## Exercise requirements
Reproduce everything from the line that contains "For each line" down to the line that contains "FILE_PREFIX=production [8, 98, 87, 106]" in the listing below, word for word and nothing more. Leave the pictures out.

## Data provided
--------
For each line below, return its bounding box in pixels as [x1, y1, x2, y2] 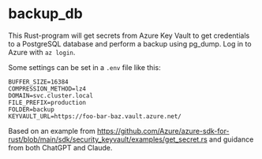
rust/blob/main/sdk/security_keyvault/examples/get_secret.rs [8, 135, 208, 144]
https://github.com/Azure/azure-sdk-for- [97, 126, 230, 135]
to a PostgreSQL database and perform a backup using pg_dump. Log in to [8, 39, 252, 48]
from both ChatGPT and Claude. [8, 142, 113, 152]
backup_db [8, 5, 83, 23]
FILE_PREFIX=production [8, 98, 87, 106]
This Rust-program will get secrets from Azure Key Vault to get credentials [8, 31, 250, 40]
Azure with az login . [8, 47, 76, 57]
--------
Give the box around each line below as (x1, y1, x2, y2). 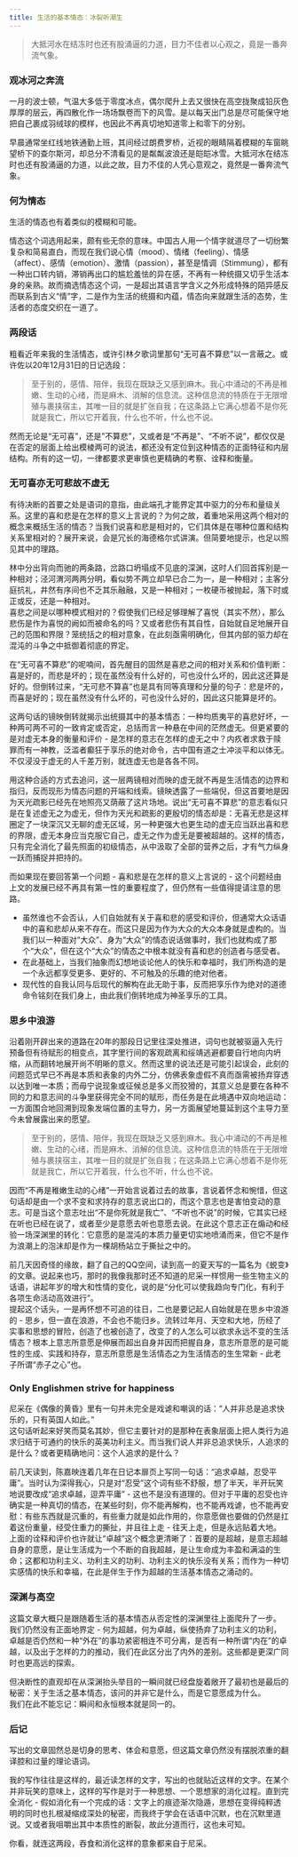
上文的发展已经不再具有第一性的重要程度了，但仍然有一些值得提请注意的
--------
## Written answer
For each line below, return its bounding box in pixels as [x1, y1, x2, y2] 
rust/blob/main/sdk/security_keyvault/examples/get_secret.rs [8, 135, 208, 144]
https://github.com/Azure/azure-sdk-for- [97, 126, 230, 135]
to a PostgreSQL database and perform a backup using pg_dump. Log in to [8, 39, 252, 48]
from both ChatGPT and Claude. [8, 142, 113, 152]
backup_db [8, 5, 83, 23]
FILE_PREFIX=production [8, 98, 87, 106]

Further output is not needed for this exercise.